| The task |
Quote the data below in full, minus the images.
═══
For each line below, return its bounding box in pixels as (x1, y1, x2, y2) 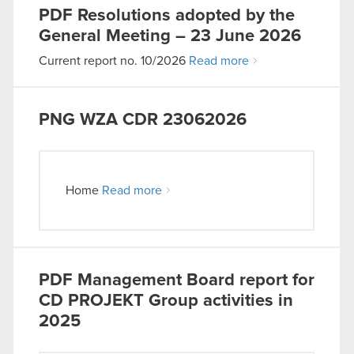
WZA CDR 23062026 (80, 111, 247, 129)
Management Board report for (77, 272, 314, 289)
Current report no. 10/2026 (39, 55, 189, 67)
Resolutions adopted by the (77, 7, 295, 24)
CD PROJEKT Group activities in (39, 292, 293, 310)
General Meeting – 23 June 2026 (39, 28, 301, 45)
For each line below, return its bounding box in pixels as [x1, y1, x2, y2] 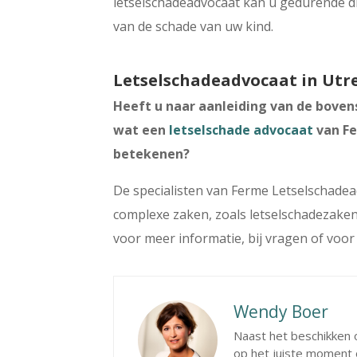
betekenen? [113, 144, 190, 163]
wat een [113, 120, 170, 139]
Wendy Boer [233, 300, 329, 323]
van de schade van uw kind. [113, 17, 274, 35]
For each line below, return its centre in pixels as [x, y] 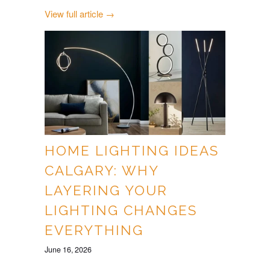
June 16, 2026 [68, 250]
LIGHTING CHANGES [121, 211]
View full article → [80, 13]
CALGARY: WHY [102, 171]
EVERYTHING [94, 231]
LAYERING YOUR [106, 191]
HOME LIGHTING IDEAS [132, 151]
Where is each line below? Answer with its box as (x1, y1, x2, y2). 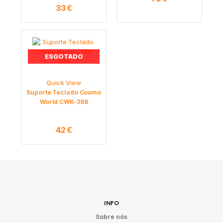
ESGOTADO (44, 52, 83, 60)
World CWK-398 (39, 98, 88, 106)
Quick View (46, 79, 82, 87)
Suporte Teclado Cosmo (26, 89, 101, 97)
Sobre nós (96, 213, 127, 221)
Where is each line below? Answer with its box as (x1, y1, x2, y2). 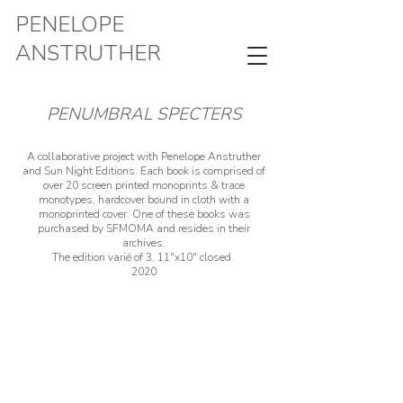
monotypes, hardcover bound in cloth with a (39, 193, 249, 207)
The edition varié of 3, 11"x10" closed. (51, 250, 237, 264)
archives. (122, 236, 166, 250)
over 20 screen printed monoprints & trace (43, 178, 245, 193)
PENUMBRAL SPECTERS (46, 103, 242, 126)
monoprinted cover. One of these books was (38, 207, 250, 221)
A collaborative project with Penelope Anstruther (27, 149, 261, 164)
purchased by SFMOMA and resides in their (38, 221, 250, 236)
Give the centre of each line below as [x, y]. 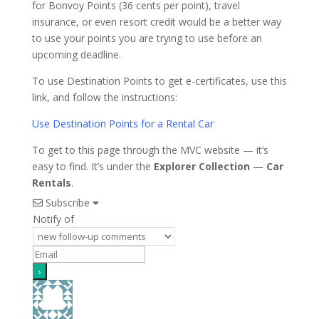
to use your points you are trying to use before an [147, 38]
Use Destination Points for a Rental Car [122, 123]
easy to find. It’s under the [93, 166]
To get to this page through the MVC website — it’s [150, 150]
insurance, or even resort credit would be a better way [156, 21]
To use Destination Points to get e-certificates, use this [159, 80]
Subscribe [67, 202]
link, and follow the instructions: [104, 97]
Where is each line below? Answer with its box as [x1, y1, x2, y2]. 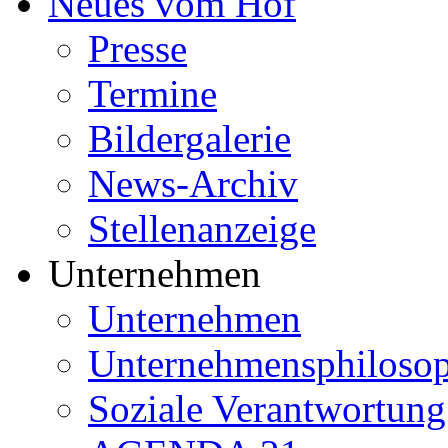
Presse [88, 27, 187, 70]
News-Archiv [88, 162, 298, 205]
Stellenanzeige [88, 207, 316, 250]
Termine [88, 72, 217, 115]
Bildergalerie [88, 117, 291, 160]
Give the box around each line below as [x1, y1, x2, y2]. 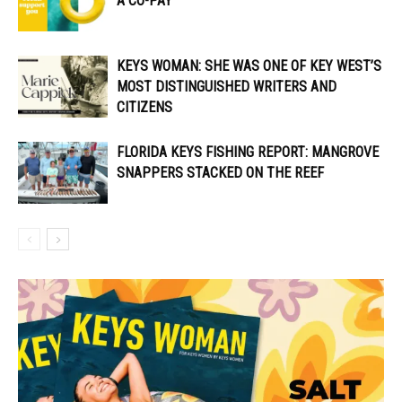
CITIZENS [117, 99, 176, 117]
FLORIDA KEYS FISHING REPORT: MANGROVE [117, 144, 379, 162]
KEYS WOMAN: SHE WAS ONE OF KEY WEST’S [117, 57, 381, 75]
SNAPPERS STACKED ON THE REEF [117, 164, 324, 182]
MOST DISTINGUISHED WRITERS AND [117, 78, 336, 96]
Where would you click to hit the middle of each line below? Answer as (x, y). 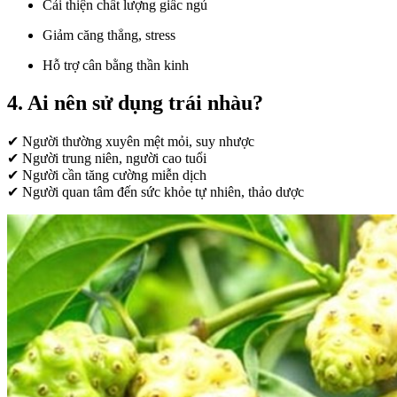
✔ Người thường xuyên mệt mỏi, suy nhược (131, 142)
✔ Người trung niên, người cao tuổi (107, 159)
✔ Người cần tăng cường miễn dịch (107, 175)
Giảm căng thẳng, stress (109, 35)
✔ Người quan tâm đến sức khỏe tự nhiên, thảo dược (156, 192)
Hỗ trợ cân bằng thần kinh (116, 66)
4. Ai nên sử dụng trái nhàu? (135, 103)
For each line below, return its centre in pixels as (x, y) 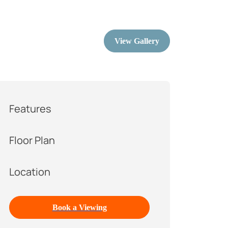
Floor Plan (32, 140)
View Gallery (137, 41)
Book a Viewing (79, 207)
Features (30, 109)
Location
═══
| Exercise response |
For each line below, return its bounding box in pixels as (x1, y1, x2, y2) 
WZA CDR 23062026 (80, 111, 247, 129)
Management Board report for (77, 272, 314, 289)
Current report no. 10/2026 (39, 55, 189, 67)
Resolutions adopted by the (77, 7, 295, 24)
CD PROJEKT Group activities in (39, 292, 293, 310)
General Meeting – 23 June 2026 (39, 28, 301, 45)
For each line below, return its bounding box in pixels as [x1, y1, x2, y2] 
betekenen? [113, 144, 190, 163]
wat een [113, 120, 170, 139]
Wendy Boer [233, 300, 329, 323]
van de schade van uw kind. [113, 17, 274, 35]
For each line below, return its centre in pixels as [x, y] 
June 16, 2026 [68, 250]
LIGHTING CHANGES [121, 211]
View full article → [80, 13]
CALGARY: WHY [102, 171]
EVERYTHING [94, 231]
LAYERING YOUR [106, 191]
HOME LIGHTING IDEAS [132, 151]
Where is each line below? Answer with its box as (x1, y1, x2, y2). 
ESGOTADO (44, 52, 83, 60)
World CWK-398 (39, 98, 88, 106)
Quick View (46, 79, 82, 87)
Suporte Teclado Cosmo (26, 89, 101, 97)
Sobre nós (96, 213, 127, 221)
Where is each line below? Answer with its box as (x1, y1, x2, y2). 
monotypes, hardcover bound in cloth with a (39, 193, 249, 207)
The edition varié of 3, 11"x10" closed. (51, 250, 237, 264)
archives. (122, 236, 166, 250)
over 20 screen printed monoprints & trace (43, 178, 245, 193)
PENUMBRAL SPECTERS (46, 103, 242, 126)
monoprinted cover. One of these books was (38, 207, 250, 221)
A collaborative project with Penelope Anstruther (27, 149, 261, 164)
purchased by SFMOMA and resides in their (38, 221, 250, 236)
Give the centre of each line below as [x, y]. 
to use your points you are trying to use before an [147, 38]
Use Destination Points for a Rental Car [122, 123]
easy to find. It’s under the [93, 166]
To get to this page through the MVC website — it’s [150, 150]
insurance, or even resort credit would be a better way [156, 21]
To use Destination Points to get e-certificates, use this [159, 80]
Subscribe [67, 202]
link, and follow the instructions: [104, 97]
Where is each line below? Answer with its box as [x1, y1, x2, y2]. 
Presse [88, 27, 187, 70]
News-Archiv [88, 162, 298, 205]
Stellenanzeige [88, 207, 316, 250]
Termine [88, 72, 217, 115]
Bildergalerie [88, 117, 291, 160]
Give the box around each line below as [x1, y1, x2, y2]. 
CITIZENS [117, 99, 176, 117]
FLORIDA KEYS FISHING REPORT: MANGROVE [117, 144, 379, 162]
KEYS WOMAN: SHE WAS ONE OF KEY WEST’S [117, 57, 381, 75]
SNAPPERS STACKED ON THE REEF [117, 164, 324, 182]
MOST DISTINGUISHED WRITERS AND [117, 78, 336, 96]
Where would you click to hit the middle of each line below? Answer as (x, y). 
✔ Người thường xuyên mệt mỏi, suy nhược (131, 142)
✔ Người trung niên, người cao tuổi (107, 159)
✔ Người cần tăng cường miễn dịch (107, 175)
Giảm căng thẳng, stress (109, 35)
✔ Người quan tâm đến sức khỏe tự nhiên, thảo dược (156, 192)
Hỗ trợ cân bằng thần kinh (116, 66)
4. Ai nên sử dụng trái nhàu? (135, 103)
For each line below, return its centre in pixels as (x, y) 
Floor Plan (32, 140)
View Gallery (137, 41)
Book a Viewing (79, 207)
Features (30, 109)
Location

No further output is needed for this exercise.